WHAT THE TASK ASKS » Which lines below fall between the one containing "Canonical. In the" and the one containing "Ubuntu is a"? Repeat them exactly, counting both of those lines, and add nothing else.

+===+

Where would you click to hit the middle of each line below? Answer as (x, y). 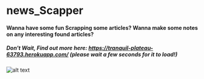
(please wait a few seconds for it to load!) (124, 55)
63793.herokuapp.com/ (38, 55)
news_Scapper (45, 11)
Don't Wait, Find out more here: (47, 48)
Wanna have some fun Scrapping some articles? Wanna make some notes (102, 27)
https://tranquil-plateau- (121, 48)
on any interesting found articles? (50, 34)
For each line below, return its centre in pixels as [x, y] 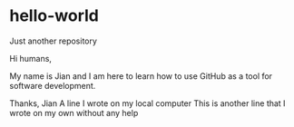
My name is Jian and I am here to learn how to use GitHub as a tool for [141, 76]
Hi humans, [31, 58]
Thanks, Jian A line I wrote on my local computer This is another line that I [147, 103]
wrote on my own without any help [74, 112]
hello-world [54, 16]
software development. [53, 85]
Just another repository [54, 41]
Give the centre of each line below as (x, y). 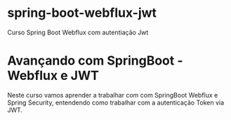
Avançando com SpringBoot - (95, 61)
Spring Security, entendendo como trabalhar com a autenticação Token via (116, 102)
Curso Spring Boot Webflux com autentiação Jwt (78, 32)
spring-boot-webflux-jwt (82, 13)
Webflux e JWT (53, 76)
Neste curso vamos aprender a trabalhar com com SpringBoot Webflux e (113, 95)
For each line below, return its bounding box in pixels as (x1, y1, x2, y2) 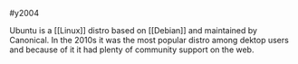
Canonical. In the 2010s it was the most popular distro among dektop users (9, 35, 290, 45)
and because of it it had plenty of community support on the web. (9, 44, 255, 55)
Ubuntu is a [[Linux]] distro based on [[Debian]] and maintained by (9, 25, 258, 35)
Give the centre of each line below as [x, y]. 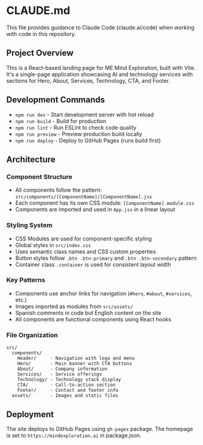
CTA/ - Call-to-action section [66, 385]
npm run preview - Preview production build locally [79, 134]
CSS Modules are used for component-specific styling [84, 239]
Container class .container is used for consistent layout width [93, 264]
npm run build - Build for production [61, 121]
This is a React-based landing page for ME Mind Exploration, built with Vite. [101, 68]
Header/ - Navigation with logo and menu [76, 359]
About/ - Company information [62, 369]
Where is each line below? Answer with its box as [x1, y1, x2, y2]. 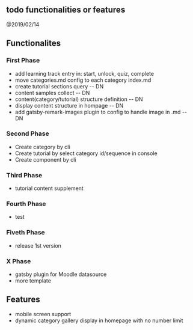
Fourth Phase [6, 200, 46, 208]
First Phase [6, 57, 40, 65]
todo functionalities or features [6, 5, 126, 15]
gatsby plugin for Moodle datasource [14, 270, 107, 278]
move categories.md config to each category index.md [14, 76, 152, 84]
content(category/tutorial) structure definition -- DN [14, 96, 143, 103]
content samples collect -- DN [14, 89, 90, 96]
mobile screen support [14, 310, 72, 317]
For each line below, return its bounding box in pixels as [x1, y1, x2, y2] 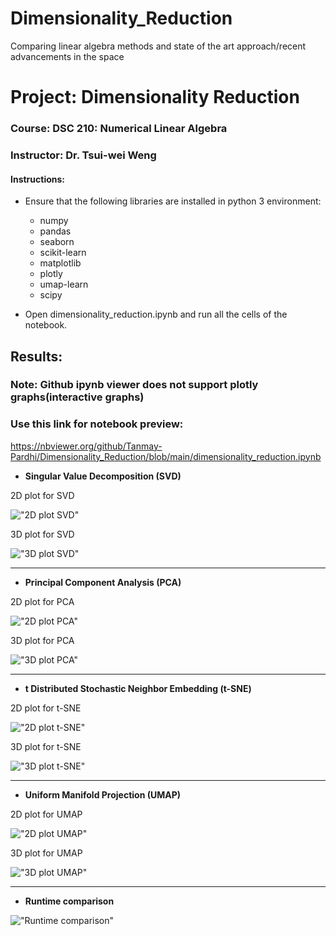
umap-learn [39, 278, 89, 291]
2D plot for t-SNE [10, 702, 82, 714]
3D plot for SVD [10, 528, 75, 540]
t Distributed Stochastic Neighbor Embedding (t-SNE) [24, 682, 252, 694]
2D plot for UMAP [10, 808, 83, 820]
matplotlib [39, 257, 82, 269]
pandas [39, 225, 72, 237]
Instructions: [10, 173, 66, 185]
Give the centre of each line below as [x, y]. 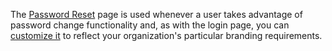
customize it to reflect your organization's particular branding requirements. [166, 35]
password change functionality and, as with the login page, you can [150, 25]
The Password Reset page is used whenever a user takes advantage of [156, 14]
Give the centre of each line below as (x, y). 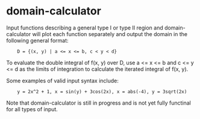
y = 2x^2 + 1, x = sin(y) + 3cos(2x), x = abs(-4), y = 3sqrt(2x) (102, 91)
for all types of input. (32, 109)
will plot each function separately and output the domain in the (110, 34)
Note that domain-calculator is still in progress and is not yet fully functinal (98, 103)
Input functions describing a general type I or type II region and (85, 28)
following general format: (37, 40)
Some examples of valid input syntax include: (63, 81)
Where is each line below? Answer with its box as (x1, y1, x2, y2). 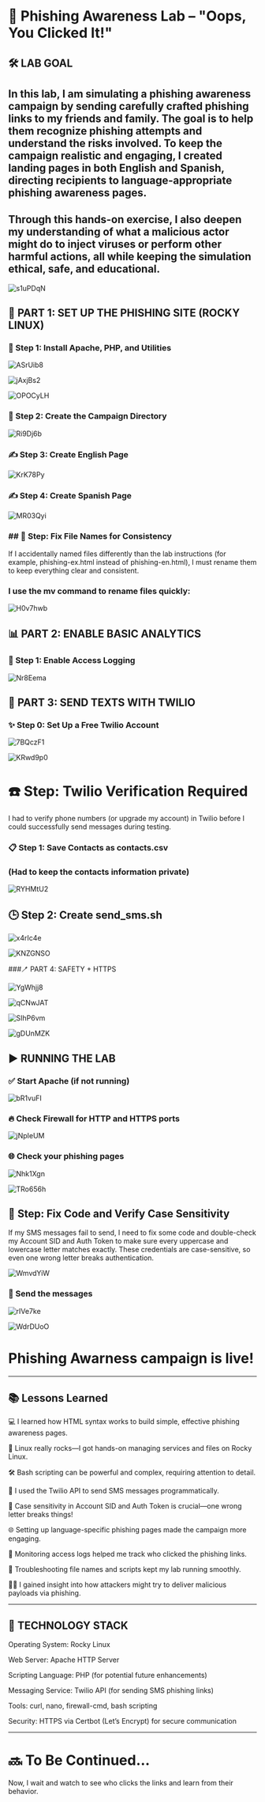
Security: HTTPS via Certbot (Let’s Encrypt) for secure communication (8, 1717, 237, 1726)
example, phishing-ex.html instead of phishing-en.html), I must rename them (8, 557, 257, 566)
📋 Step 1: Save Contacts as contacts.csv (8, 842, 169, 854)
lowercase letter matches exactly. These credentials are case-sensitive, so (8, 1245, 251, 1255)
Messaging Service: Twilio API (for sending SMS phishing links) (8, 1686, 215, 1695)
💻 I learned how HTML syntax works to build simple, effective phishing (8, 1417, 241, 1426)
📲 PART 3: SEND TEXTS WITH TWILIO (8, 696, 196, 710)
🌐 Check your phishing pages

+===+

OUTPUT FOR THIS TASK »
Canonical. In the 2010s it was the most popular distro among dektop users (9, 35, 290, 45)
and because of it it had plenty of community support on the web. (9, 44, 255, 55)
Ubuntu is a [[Linux]] distro based on [[Debian]] and maintained by (9, 25, 258, 35)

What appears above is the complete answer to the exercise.